This repo aims to make preregistration easy for new predictive modeling projects. It provides a lightweight template that can be added to any project repo before starting. The template is in markdown and is compatible with all kinds of code repositories.
Simply fill form A at the start of the project and form B before model testing, and you are all set!
- Fork this repo.
- Fill out the prereg-A.md form.
- Start your analysis and add code to the repo.
- Before testing the model, complete prereg-B.md form.
If needed, the preregistration details can be edited. Git stores the timestamps of each edit and provides a simple way to browsing edits through git diff
.
Here's an example preregistration.
For details about the preregistration process, check out the associated paper.

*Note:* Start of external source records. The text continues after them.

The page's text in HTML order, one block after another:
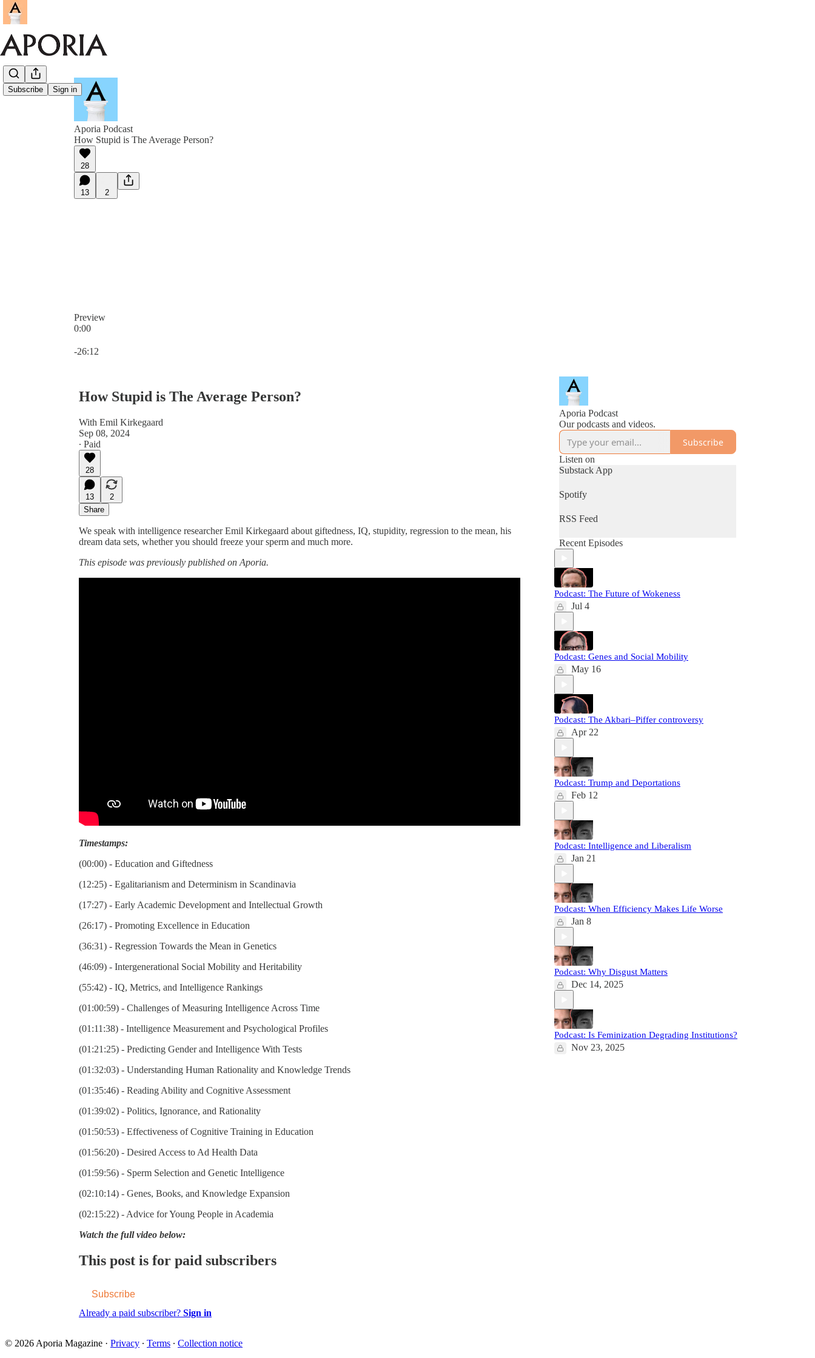
Subscribe Sign in
Aporia Podcast
How Stupid is The Average Person?
28
13 2
Preview
0:00
-26:12
How Stupid is The Average Person?
With Emil Kirkegaard
Sep 08, 2024
∙ Paid
28
13
2
Share
We speak with intelligence researcher Emil Kirkegaard about giftedness, IQ, stupidity, regression to the mean, his
dream data sets, whether you should freeze your sperm and much more.
This episode was previously published on Aporia.
Timestamps:
(00:00) - Education and Giftedness
(12:25) - Egalitarianism and Determinism in Scandinavia
(17:27) - Early Academic Development and Intellectual Growth
(26:17) - Promoting Excellence in Education
(36:31) - Regression Towards the Mean in Genetics
(46:09) - Intergenerational Social Mobility and Heritability
(55:42) - IQ, Metrics, and Intelligence Rankings
(01:00:59) - Challenges of Measuring Intelligence Across Time
(01:11:38) - Intelligence Measurement and Psychological Profiles
(01:21:25) - Predicting Gender and Intelligence With Tests
(01:32:03) - Understanding Human Rationality and Knowledge Trends
(01:35:46) - Reading Ability and Cognitive Assessment
(01:39:02) - Politics, Ignorance, and Rationality
(01:50:53) - Effectiveness of Cognitive Training in Education
(01:56:20) - Desired Access to Ad Health Data
(01:59:56) - Sperm Selection and Genetic Intelligence
(02:10:14) - Genes, Books, and Knowledge Expansion
(02:15:22) - Advice for Young People in Academia
Watch the full video below:
This post is for paid subscribers
Subscribe
Already a paid subscriber? Sign in
Aporia Podcast
Our podcasts and videos.
Subscribe
Listen on
Substack App
Spotify
RSS Feed
Recent Episodes
Podcast: The Future of Wokeness
Jul 4
Podcast: Genes and Social Mobility
May 16
Podcast: The Akbari–Piffer controversy
Apr 22
Podcast: Trump and Deportations
Feb 12
Podcast: Intelligence and Liberalism
Jan 21
Podcast: When Efficiency Makes Life Worse
Jan 8
Podcast: Why Disgust Matters
Dec 14, 2025
Podcast: Is Feminization Degrading Institutions?
Nov 23, 2025
© 2026 Aporia Magazine · Privacy ∙ Terms ∙ Collection notice
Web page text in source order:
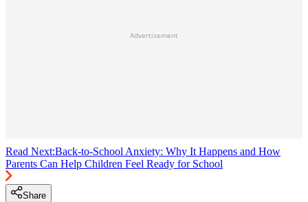
Advertisement
Read Next:Back-to-School Anxiety: Why It Happens and How
Parents Can Help Children Feel Ready for School
Share
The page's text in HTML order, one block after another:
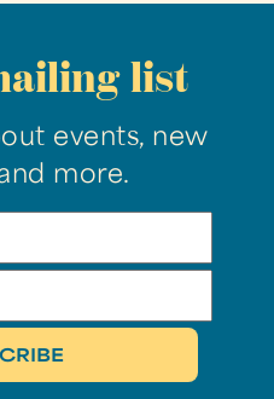
list
events, new
more.
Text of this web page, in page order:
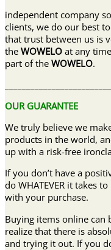
independent company
clients, we do our best
that trust between us is
the WOWELO at any
part of the WOWELO.
OUR GUARANTEE
We truly believe we
products in the world,
up with a risk-free
If you don’t have a
do WHATEVER it takes
with your purchase.
Buying items online can
realize that there is
and trying it out. If you
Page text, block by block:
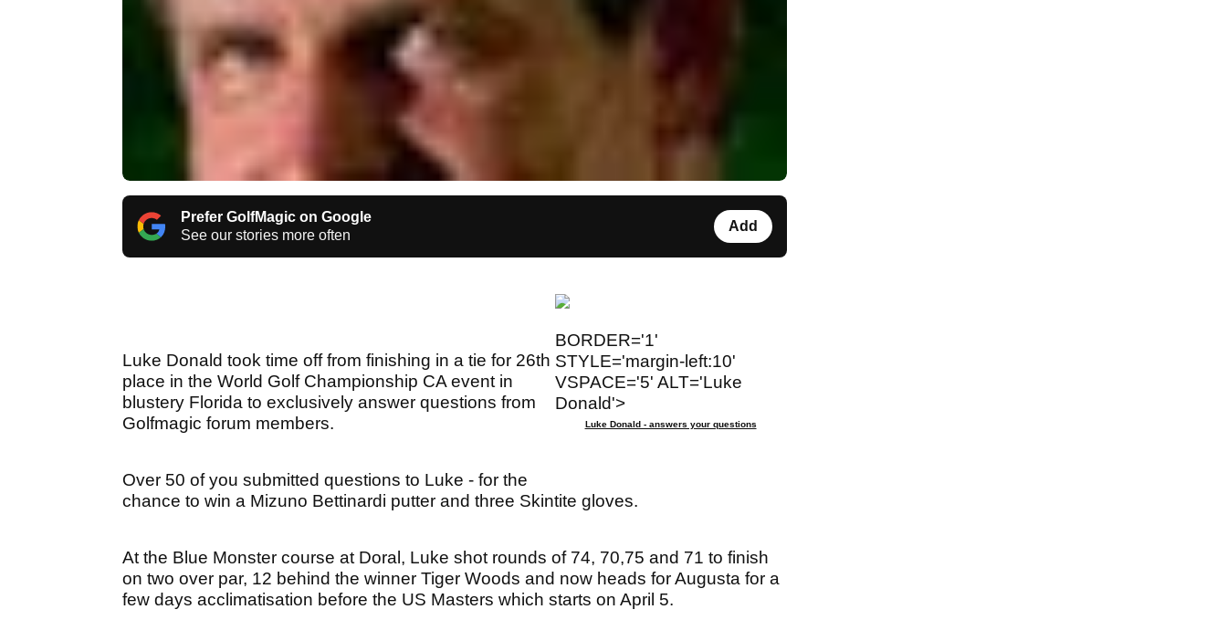
Prefer GolfMagic on Google
See our stories more often
Add
BORDER='1'
STYLE='margin-left:10'
VSPACE='5' ALT='Luke
Donald'>
Luke Donald - answers your questions
Luke Donald took time off from finishing in a tie for 26th
place in the World Golf Championship CA event in
blustery Florida to exclusively answer questions from
Golfmagic forum members.
Over 50 of you submitted questions to Luke - for the
chance to win a Mizuno Bettinardi putter and three Skintite gloves.
At the Blue Monster course at Doral, Luke shot rounds of 74, 70,75 and 71 to finish
on two over par, 12 behind the winner Tiger Woods and now heads for Augusta for a
few days acclimatisation before the US Masters which starts on April 5.

Preregistration for predictive modeling | Arxiv
Jake Hofman, Angelos Chatzimparmpas, Amit Sharma, Duncan J. Watts, Jessica Hullman
Abstract: Amid rising concerns of reproducibility and generalizability in predictive modeling, we explore the possibility and potential benefits of introducing pre-registration to the field. Despite notable advancements in predictive modeling, spanning core machine learning tasks to various scientific applications, challenges such as overlooked contextual factors, data-dependent decision-making, and unintentional re-use of test data have raised questions about the integrity of results. To address these issues, we propose adapting pre-registration practices from explanatory modeling to predictive modeling. We discuss current best practices in predictive modeling and their limitations, introduce a lightweight pre-registration template, and present a qualitative study with machine learning researchers to gain insight into the effectiveness of pre-registration in preventing biased estimates and promoting more reliable research outcomes. We conclude by exploring the scope of problems that pre-registration can address in predictive modeling and acknowledging its limitations within this context.